42.Bölüm

1.4K 92 30
                                    

"Benim sana teklifim babam ölünceye kadar seninle çalışmak istiyorum ama dürüstçe arkandan iş çevirmeden böylece bende babamın yerine geçtiğimde iş tecrübem olmuş olur. Babamın yerine geçtiğimde de herkes seninle düşman olucağımı düşünücek çünkü babam öyle biriydi. Ama ben seninle gizli bir ittifak kurmayı öneriyorum. Böylece ben senin beni öldürmek korkun olmadan rahatça yaşarım sende uluslararası alanda gizli bilgileri benden öğrenebilirsin ne dersin?"

Canerin teklifi o kadar mükemmeldi ki elimi direk ona doğru uzattım.

"Anlaştık."

Sonrasında biraz sohbet edip müsade istedim. Zaten yorgun olan bedenim günün ağırlığıyla daha da halsiz düşmüştü. Eve gidip gitmeme konusunda birazcık tereddüt etsemde eve doğru gitmeye başladım.

Eve geldiğimde evin boş olduğunu görmem birazcık rahatlatmıştı beni. Gökalp le şuan karşılaşmak istemiyordum. Üzerimi değiştirip vitaminlerimi aldıktan sonra doğruca yatağa girip kendimi uykunun kollarına teslim ettim.

Gökalp'in Gözünden

Babamın ısrarı üzerine Pİ de buluşmuş akşam yemeği yiyorduk. Babama gerçekten çok öfkeliydim. Her ne kadar zor durumda olursa olsun bunu benimle paylaşması gerekirdi. Şirketi Tres e satması gerçekten beni hiç mi hiç üzmemişti. Sadece arkamdan iş çevirmeleri gerçekten beni kırmıştı. Tres in ona sormama rağmen gözlerimin içine bakarak yalan söylemesi son nokta olmuştu.

Babamın sesiyle irkildim.
"Oğlum iyi misin? Daldın gittin sesleniyorum duymuyorsun?"
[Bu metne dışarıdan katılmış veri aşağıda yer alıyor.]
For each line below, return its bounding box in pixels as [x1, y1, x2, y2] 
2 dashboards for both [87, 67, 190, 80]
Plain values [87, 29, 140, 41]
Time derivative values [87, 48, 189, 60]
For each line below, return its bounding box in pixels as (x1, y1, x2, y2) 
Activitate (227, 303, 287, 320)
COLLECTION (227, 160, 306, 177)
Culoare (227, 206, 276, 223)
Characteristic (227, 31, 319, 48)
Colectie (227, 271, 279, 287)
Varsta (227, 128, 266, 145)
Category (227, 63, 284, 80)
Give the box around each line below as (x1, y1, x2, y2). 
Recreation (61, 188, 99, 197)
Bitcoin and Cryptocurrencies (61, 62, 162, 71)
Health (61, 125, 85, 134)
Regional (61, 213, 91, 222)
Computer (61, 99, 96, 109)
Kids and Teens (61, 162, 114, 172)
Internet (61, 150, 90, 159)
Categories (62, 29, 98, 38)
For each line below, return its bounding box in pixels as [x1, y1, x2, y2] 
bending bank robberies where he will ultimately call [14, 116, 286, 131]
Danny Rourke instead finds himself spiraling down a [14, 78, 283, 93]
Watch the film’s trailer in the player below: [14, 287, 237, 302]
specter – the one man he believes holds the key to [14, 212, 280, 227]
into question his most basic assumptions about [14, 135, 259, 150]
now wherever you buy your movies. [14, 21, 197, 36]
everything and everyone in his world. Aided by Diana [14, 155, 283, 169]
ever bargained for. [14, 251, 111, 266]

"Sadece dalmışım. Ne konuşmak için buluştuk baba? Gerçekten yorgunum konuşup biran önce eve gitmek istiyorum."

Babamın yüzü asıldı. Onu üzmek istemiyordum ama hala ona kızgındım.
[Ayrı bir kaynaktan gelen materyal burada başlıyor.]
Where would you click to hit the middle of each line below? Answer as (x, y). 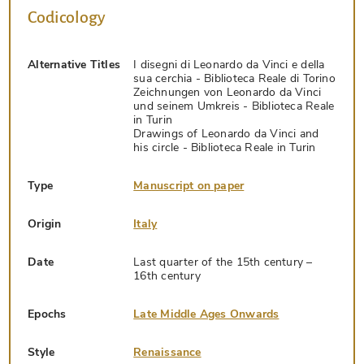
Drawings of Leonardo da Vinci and (226, 134)
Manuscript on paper (189, 186)
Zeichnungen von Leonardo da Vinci (227, 92)
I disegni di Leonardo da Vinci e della (229, 65)
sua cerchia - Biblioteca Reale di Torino (234, 78)
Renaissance (167, 352)
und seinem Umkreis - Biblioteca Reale (234, 106)
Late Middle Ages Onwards (206, 314)
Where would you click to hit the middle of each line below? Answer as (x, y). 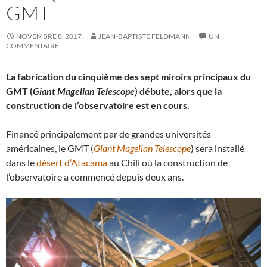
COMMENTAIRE (32, 46)
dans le (21, 162)
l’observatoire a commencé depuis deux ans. (95, 177)
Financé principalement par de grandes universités (108, 134)
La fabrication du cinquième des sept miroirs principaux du (128, 77)
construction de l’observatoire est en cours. (99, 105)
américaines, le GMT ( (50, 148)
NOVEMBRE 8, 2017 (49, 36)
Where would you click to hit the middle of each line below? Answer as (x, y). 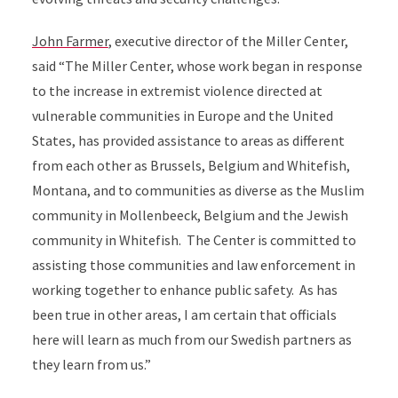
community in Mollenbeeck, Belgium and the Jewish (190, 215)
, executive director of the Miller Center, (228, 41)
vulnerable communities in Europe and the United (182, 115)
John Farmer (70, 41)
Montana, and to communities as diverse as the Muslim (198, 190)
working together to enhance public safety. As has (184, 290)
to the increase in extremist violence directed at (177, 91)
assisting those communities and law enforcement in (193, 265)
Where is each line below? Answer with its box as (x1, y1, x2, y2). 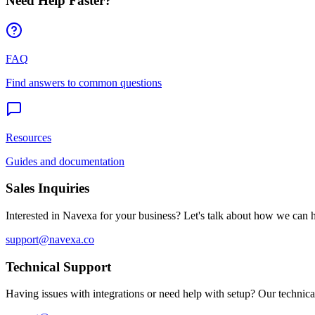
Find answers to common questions (6, 76, 162, 89)
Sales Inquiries (6, 181, 89, 196)
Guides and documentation (6, 155, 124, 167)
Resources (6, 131, 51, 143)
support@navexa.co (6, 233, 94, 245)
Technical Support (6, 259, 111, 274)
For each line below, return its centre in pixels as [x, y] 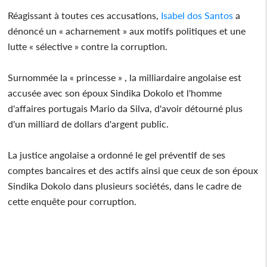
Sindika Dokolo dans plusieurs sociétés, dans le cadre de [125, 185]
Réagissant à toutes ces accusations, [85, 15]
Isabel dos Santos [197, 15]
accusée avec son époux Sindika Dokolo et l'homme [115, 92]
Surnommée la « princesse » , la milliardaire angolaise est [125, 77]
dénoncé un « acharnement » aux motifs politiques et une [127, 30]
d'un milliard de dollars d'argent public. [89, 123]
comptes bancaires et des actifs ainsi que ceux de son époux [133, 170]
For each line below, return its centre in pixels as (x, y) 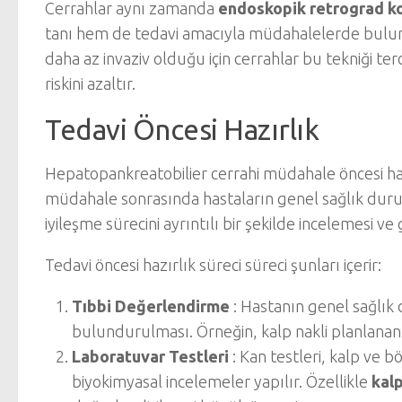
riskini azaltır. (90, 83)
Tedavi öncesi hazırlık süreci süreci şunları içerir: (213, 265)
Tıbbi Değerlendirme (151, 306)
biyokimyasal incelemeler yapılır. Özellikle (222, 381)
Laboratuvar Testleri (150, 356)
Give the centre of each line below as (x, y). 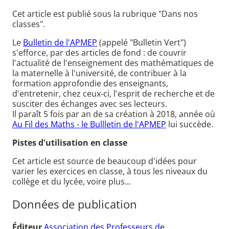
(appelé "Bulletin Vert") (142, 43)
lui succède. (190, 124)
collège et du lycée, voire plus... (72, 182)
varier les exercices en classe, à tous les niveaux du (110, 171)
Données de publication (75, 204)
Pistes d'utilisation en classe (70, 143)
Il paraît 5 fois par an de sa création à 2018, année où (114, 114)
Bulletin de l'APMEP (60, 43)
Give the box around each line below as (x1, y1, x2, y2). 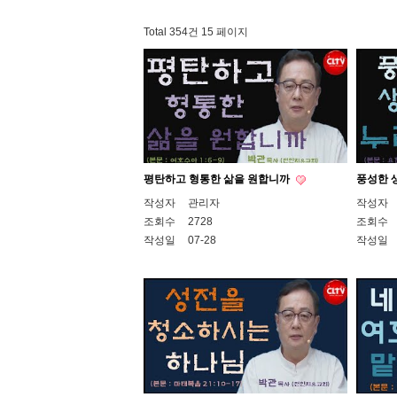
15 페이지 (198, 26, 248, 38)
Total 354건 (144, 26, 198, 38)
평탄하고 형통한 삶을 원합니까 (144, 173, 292, 186)
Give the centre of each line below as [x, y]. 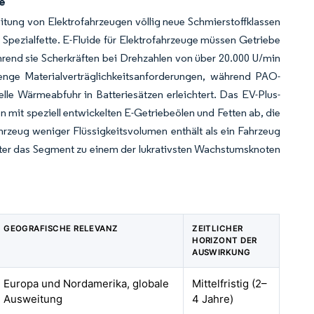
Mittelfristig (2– [230, 284]
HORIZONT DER [225, 240]
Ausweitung [33, 299]
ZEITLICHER [218, 228]
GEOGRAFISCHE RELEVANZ [61, 228]
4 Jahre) [213, 299]
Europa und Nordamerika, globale [87, 284]
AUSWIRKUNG [221, 252]
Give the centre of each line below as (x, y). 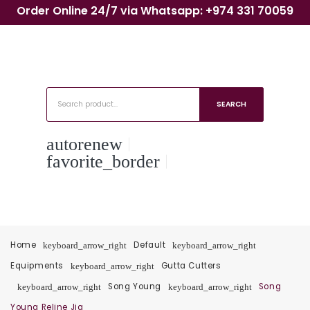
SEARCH (231, 104)
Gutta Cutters (191, 265)
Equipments (37, 265)
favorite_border (103, 162)
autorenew (85, 144)
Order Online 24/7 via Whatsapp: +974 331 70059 (155, 11)
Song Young (135, 286)
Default (150, 245)
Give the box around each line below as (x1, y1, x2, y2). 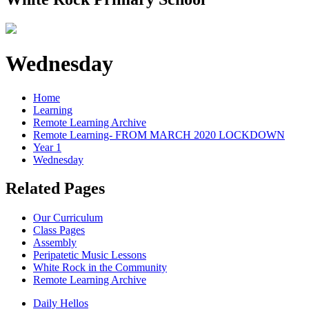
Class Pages (33, 224, 85, 237)
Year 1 (33, 141, 61, 153)
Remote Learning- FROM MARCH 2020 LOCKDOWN (33, 128, 285, 141)
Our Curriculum (33, 212, 103, 224)
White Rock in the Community (33, 261, 167, 274)
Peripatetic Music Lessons (33, 249, 146, 261)
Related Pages (6, 179, 105, 198)
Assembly (33, 237, 77, 249)

"Tamam oğlum tamam. Konu Tres ve sen. Bak oğlum Tres benim öz kızım sayılır. Senden sakladığı şey affedilir gibi değil. Ama saklamasını isteyen benim. Seni üzmek istemedim. Olayların bu noktaya kadar geleceğini düşünmedim bile. O kız masum bir suçu yok affetmemen gereken biri varsa o benim cezalandırıcaksan beni cezalandır. O masum kızı boşu boşuna üzme lütfen. Bak ben yaşlanıyorum bundan sonra şirket size kalıcak siz şimdiden böyle olursanız bu vatan ne olucak senin çocukça davranışların yüzünden kötülerle kim ilgilenicek vatanı kim savunucak söyler misin? O kızın tek günahı sözünün eri olmasıydı, güvenilir olmasıydı. Bence dediklerimi yeniden düşün taşın ona göre kararını ver lütfen."

Babama onu onaylarcasına başımı salladım. Aslında haklıydı. Kızmam gereken kişi babamdı Tres sadece piyondu bu meselede. Onu kırmıştım. Güçlü gözükmeye çalıştığını biliyordum. İçinin paramparça olduğunu görmeme rağmen birazda ben parçalara ayırmıştım onu.
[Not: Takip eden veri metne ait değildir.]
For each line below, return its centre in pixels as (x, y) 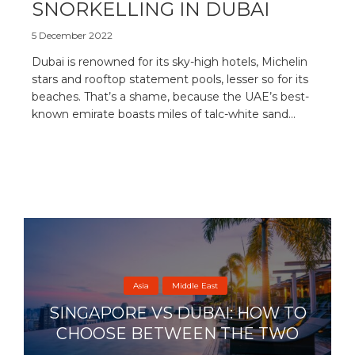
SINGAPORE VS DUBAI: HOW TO (177, 313)
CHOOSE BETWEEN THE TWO (177, 334)
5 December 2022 (72, 35)
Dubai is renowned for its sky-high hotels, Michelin (170, 61)
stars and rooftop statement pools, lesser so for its (170, 79)
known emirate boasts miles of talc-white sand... (164, 114)
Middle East (195, 286)
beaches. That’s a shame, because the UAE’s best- (170, 96)
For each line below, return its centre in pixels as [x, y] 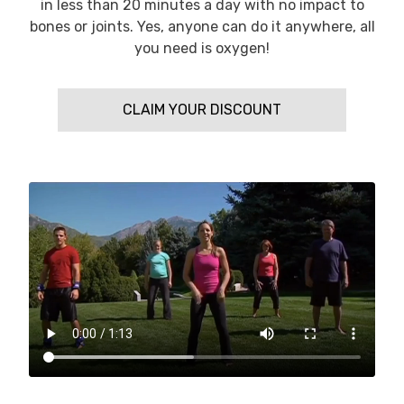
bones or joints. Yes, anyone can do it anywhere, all [202, 27]
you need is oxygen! [202, 48]
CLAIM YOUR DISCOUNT [202, 110]
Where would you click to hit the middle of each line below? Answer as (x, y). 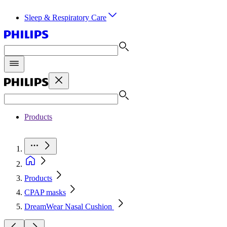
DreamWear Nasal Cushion (69, 206)
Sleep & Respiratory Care (65, 17)
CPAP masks (45, 192)
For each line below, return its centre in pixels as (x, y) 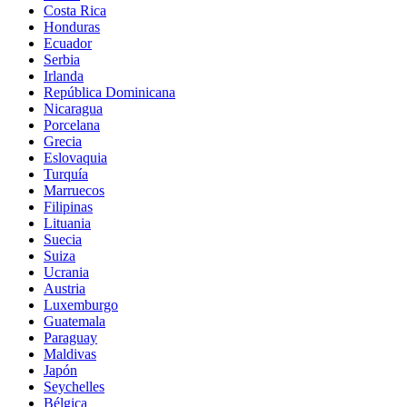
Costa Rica (75, 11)
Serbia (62, 60)
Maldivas (70, 354)
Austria (65, 289)
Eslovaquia (75, 158)
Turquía (66, 174)
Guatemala (74, 322)
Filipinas (68, 207)
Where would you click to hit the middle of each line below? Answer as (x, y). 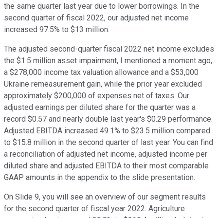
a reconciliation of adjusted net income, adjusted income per (106, 154)
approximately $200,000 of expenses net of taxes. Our (97, 96)
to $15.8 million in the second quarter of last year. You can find (109, 143)
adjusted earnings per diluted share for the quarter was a (100, 108)
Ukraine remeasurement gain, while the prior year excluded (103, 84)
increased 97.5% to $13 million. (57, 30)
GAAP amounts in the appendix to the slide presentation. (100, 178)
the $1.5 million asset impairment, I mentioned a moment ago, (108, 61)
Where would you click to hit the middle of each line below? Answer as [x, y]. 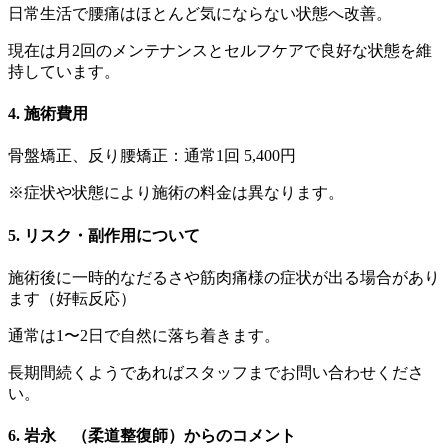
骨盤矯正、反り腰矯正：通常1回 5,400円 [152, 156]
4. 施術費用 [48, 114]
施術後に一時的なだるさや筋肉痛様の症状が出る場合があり [224, 277]
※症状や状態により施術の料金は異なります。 [176, 193]
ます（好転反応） [72, 298]
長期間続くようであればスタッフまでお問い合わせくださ [216, 372]
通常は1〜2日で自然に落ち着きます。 [144, 335]
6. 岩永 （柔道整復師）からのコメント [152, 436]
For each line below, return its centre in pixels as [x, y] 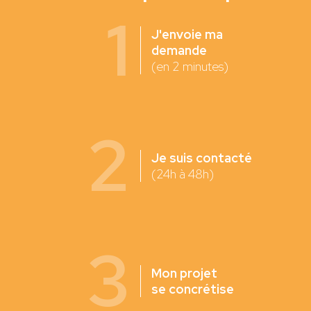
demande [179, 51]
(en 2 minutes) [190, 67]
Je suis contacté [201, 158]
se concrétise [192, 289]
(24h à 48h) [182, 174]
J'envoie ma [187, 35]
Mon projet [184, 273]

Yemekten sonra eve gittiğimde kapının önünde Tres in arabasını görmemle derin bir nefes aldım. Eve girip onunla konuşucaktım bugün. Gerçekten onu çok özlemiştim. Küçücük elleri, mis kokusu, gülüşü... onu cezalandırırken aynı zamanda kendimide cezalandırmıştım.

Eve girdiğimde evde karanlık hakimdi. Yatak odasına doğru gittiğimde uyuduğunu gördüm. Her zamanki gibi iki büklüm olmuş küçük bir kız çocuğu gibi uyuyordu. Önce uyandırıp konuşmak istedim özür dilemek istedim. Ardından bu güzel manzarayı bozmak istemedim. Yanına usulca yatıp ellerimi incecik beline doladım. Biraz kıpırdandı ardından durdu. Kafamı, aşığı olduğum mis kokulu saçlarına yasladım. O kadar çok özlemiştim ki bu kokuyu her nefes alışımda içime adete huzur doluyordu.